• Work request: Look through the records below for the line with "fundamental para a". Return that line and each one after it up to and including the line with "Cina, ha guidato una delegazione", exactly.

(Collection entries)
+ + + + +
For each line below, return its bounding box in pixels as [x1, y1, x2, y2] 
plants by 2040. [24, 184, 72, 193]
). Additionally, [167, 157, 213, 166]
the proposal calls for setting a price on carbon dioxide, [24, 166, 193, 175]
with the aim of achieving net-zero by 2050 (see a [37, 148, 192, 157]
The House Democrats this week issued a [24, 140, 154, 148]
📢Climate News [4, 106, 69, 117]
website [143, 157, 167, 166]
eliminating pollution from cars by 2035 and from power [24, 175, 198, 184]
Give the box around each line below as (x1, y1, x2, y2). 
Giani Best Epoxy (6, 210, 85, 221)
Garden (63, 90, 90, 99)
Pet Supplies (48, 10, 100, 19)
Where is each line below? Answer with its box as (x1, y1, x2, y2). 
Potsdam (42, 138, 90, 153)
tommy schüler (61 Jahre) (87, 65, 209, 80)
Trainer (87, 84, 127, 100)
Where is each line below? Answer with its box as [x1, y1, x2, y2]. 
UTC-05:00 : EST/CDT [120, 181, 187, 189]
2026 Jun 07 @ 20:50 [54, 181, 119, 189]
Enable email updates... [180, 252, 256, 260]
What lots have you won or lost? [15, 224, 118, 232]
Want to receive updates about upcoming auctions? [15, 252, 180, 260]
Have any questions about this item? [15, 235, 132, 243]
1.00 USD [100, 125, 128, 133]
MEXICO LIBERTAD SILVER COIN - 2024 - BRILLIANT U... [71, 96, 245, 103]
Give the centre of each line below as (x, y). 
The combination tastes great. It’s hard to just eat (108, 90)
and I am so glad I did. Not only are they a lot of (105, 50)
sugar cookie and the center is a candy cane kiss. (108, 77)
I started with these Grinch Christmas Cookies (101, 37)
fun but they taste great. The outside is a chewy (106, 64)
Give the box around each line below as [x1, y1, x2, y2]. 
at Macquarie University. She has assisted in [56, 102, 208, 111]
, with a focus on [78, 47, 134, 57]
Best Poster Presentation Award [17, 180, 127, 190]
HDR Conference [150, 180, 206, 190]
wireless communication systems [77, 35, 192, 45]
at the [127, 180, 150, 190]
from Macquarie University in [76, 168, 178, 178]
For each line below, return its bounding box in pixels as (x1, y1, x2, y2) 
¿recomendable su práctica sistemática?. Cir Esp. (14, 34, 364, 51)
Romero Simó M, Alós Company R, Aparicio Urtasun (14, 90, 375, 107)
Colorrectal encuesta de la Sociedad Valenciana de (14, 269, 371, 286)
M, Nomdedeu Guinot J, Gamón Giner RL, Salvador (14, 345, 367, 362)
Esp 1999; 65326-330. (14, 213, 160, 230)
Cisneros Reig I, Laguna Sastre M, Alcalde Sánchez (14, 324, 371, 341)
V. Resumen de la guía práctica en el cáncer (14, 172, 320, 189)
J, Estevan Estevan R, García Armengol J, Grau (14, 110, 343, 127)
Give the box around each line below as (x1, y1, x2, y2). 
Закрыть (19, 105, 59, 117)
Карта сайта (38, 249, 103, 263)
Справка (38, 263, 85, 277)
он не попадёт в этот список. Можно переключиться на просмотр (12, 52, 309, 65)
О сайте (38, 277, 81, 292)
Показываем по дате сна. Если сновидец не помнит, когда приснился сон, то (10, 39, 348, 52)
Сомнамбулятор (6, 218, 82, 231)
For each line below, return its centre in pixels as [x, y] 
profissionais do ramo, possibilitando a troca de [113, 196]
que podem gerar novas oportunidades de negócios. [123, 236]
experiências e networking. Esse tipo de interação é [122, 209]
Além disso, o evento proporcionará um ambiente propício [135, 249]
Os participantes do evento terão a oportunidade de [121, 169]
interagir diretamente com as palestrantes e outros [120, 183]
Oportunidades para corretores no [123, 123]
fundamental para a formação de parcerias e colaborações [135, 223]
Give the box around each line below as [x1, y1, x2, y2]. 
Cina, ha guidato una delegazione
+ + + + +
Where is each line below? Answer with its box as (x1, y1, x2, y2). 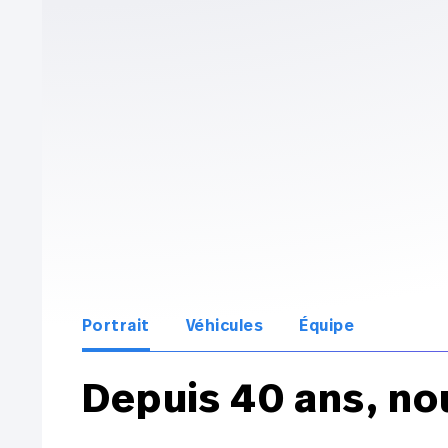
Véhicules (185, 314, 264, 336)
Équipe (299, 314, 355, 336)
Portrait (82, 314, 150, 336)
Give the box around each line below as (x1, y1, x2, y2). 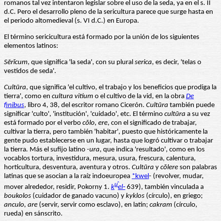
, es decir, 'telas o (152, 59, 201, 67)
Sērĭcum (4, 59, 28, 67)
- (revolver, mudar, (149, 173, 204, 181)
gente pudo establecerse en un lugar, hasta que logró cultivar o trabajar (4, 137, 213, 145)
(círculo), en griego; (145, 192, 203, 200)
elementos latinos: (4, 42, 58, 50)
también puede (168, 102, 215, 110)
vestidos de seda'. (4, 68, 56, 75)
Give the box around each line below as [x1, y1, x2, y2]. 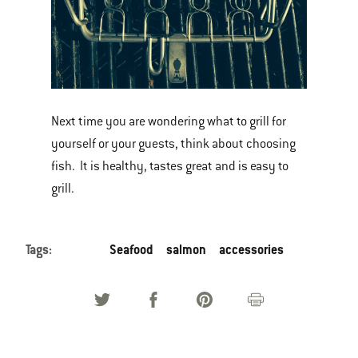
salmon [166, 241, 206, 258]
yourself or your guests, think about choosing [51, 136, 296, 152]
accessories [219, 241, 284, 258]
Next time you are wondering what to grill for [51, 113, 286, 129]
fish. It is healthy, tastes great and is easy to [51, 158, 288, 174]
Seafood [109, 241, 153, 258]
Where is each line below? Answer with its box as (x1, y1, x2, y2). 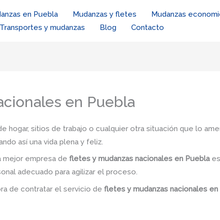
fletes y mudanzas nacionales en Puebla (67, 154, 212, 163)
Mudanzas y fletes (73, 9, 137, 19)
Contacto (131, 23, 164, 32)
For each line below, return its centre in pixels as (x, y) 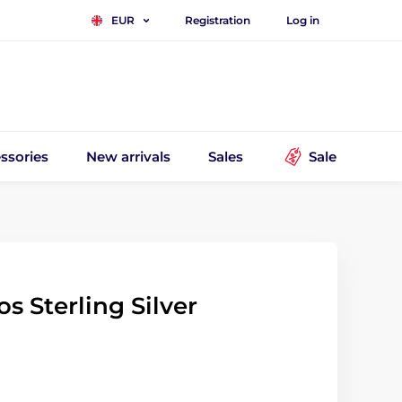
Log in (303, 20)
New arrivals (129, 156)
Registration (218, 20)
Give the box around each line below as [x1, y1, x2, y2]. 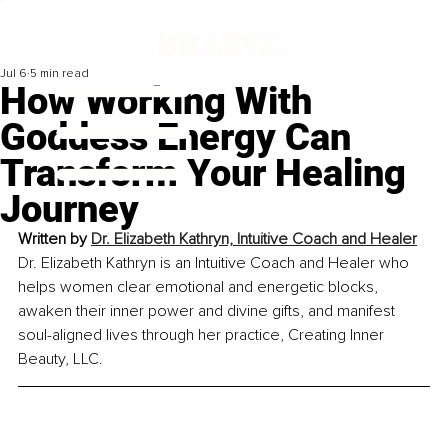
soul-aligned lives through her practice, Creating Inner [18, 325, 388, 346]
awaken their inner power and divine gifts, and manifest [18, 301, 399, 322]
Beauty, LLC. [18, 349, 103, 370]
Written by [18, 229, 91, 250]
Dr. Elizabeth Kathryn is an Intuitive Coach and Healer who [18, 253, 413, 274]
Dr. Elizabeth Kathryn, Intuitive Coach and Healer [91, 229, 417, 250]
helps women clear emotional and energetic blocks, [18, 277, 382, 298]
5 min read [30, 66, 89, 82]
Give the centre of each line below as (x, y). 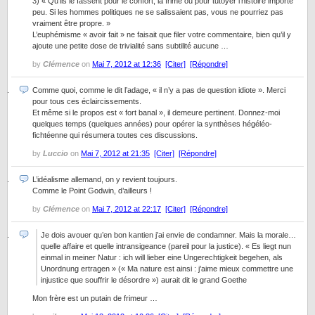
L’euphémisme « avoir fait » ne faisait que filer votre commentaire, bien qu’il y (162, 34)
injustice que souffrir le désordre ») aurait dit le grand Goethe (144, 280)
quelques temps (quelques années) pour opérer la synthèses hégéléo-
+ + + + +
• Exercise response:
fundamental para a formação de parcerias e colaborações [135, 223]
Give the box around each line below as [x1, y1, x2, y2]. 
Cina, ha guidato una delegazione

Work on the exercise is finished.